—Donald Trump was elected the 45th president of the United States, stunning the American political establishment by defeating Hillary Clinton, the heavy favorite, to win. More here
—Demonstrations broke out across the country Wednesday evening, protesting Trump’s victory. More here
—We’re live-blogging the news stories of the day below. All updates are in Eastern Standard Time (GMT -5).
Demonstrations broke out across the country Wednesday evening, protesting the election of Donald Trump for president.
In Chicago, thousands marched through the downtown area, crossing the Chicago River, and chanting, “Don’t give in to racist fear, Muslims are welcome here,” outside the Wabash Avenue building named after the president-elect.
In New York, thousands more gathered in Midtown, at times chanting, “Not my president,” and carrying signs for gay rights and environmental issues.
In Boston, police say 10,000 protesters marched from the Massachusetts Statehouse to Copley Square, yelling, “We will not be silenced,” and waving signs that said, “He Will Never Be My President.”
Protesters flooded the streets of several other cities nationwide, blocking highways in Austin, crowding the steps of Los Angeles City Hall, and disrupting classes in Des Moines, Iowa.

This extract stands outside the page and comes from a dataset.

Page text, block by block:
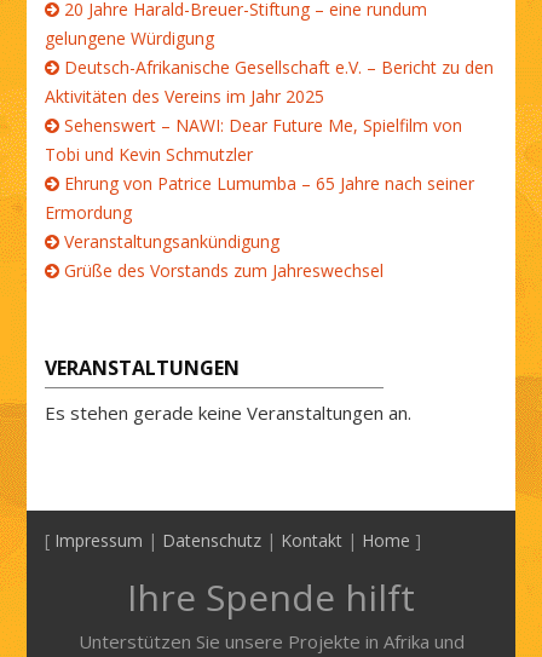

Demonstrators also took to the streets of Oakland, Seattle, and Portland.
Emergency-service workers inspect the damage of a tram collision in Croydon, south London on November 9. (Neil Hall / Reuters)

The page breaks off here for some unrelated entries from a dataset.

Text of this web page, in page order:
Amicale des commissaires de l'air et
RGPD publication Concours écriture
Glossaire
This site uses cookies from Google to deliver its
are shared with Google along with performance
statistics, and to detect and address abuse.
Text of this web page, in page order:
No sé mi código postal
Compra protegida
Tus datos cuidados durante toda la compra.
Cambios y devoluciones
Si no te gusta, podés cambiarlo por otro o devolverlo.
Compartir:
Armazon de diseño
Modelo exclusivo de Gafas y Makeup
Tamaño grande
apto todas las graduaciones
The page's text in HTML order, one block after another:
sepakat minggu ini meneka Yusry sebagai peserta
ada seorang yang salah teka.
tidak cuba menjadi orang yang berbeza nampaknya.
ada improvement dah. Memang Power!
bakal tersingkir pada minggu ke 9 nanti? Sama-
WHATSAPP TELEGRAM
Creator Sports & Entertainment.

At least seven people have died and dozens more injured after a tram derailed Wednesday morning in Croydon, south of London.

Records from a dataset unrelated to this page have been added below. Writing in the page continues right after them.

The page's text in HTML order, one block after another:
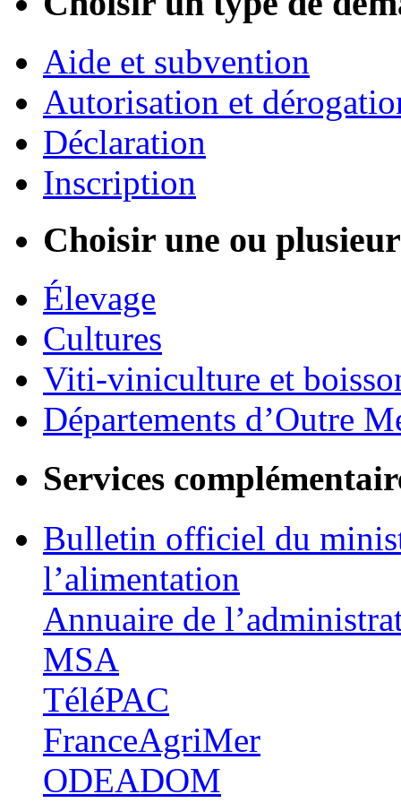
Aide et subvention
Autorisation et
Déclaration
Inscription
Choisir une ou
Élevage
Cultures
Viti-viniculture et
Départements d’Outre
Services
Bulletin officiel du
l’alimentation
Annuaire de
MSA
TéléPAC
FranceAgriMer
ODEADOM

The tram was traveling from New Addington to Wimbledon via Croydon “at a significantly higher speed than is permitted” when it derailed off a sharp curve, the Rail Accident Investigation Branch (RAIB) said Wednesday in a statement. The driver, a 42-year-old man from Beckenham, was arrested on suspicion of manslaughter, according to British Transport Police.
An estimated 51 people were taken to the hospital, the London Ambulance Service said Wednesday afternoon. Of the tram’s passengers, at least seven people were killed—a number Sadiq Khan, the London mayor, warned “may well increase.”
Though the tram was traveling at higher speeds than usual, transport authorities said it is too early in the investigation to determine exactly what caused the crash. Here’s a photo from the scene:
America's Toughest Sheriff Loses His First Election in 24 Years
Reuters
After 24 years of service marked with controversy, Joe Arpaio is no longer sheriff of Maricopa County, Arizona. The 86-year-old came up short in the race for his seventh-consecutive term Tuesday night; he was defeated by Democratic rival Paul Penzone, a former police sergeant who lost to Arpaio in 2012.
Arpaio had once seemed invincible in Arizona. As a local law enforcement leader, he found national fame by pushing the immigration debate to the right. For about a decade, his deputies practiced “crime sweeps,” routinely stopping county residents and asking them to prove their citizenship. In 2013 a federal judge found Arpaio’s office guilty of racial profiling and assigned a federal monitor to ensure the sheriff made changes to his department. Arpaio didn’t comply and landed in civil court, where he was eventually found guilty of contempt. The federal judge then recommended Arpaio be charged with criminal contempt, and he is scheduled to appear in court this December.
Penzone said Tuesday he ran for sheriff because he sought to “restore the respect, the transparency” of the office.
"No longer will we be known by the notoriety of one," he told supporters. "The only division we should see in the community is between those who commit the crime and those [who] are willing to hold them accountable."
Arpaio said he was disappointed about his loss, but he respects the voters’ decision.
'Schindler's List' Factory to Become a Holocaust Memorial
Reuters
The Czech Republic factory where German industrialist Oskar Schindler employed and simultaneously saved more than 1,000 Jews during the Holocaust will become a memorial.
The Czech culture ministry said Tuesday that portions of the factory complex in Brnene, which is near Schindler’s birthplace of Svitavy, will be restored to exhibit Schindler’s life and his work to save the lives of Jews during World War II, a story made famous by the novel Schindler’s Ark in 1982, and later by Steven Spielberg’s film adaptation, Schindler’s List.
Schindler used the factory, as well as one in Nazi-occupied Poland, to manufacture enamelware and munitions. During the war he employed 1,200 Jews to work at his facilities and saved them from execution. The now-dilapidated building will see restorations to its laboratory, mill, chemical depot, watch tower, and more. The memorial is scheduled to open in 2019.
North Dakota Pipeline Owner Will Continue Construction Despite Federal Government's Requests
Reuters
The owners of the Dakota Access Pipeline have vowed to press on with construction, despite months of protests from Native Americans and despite federal requests to delay the project so alternatives routes can be considered.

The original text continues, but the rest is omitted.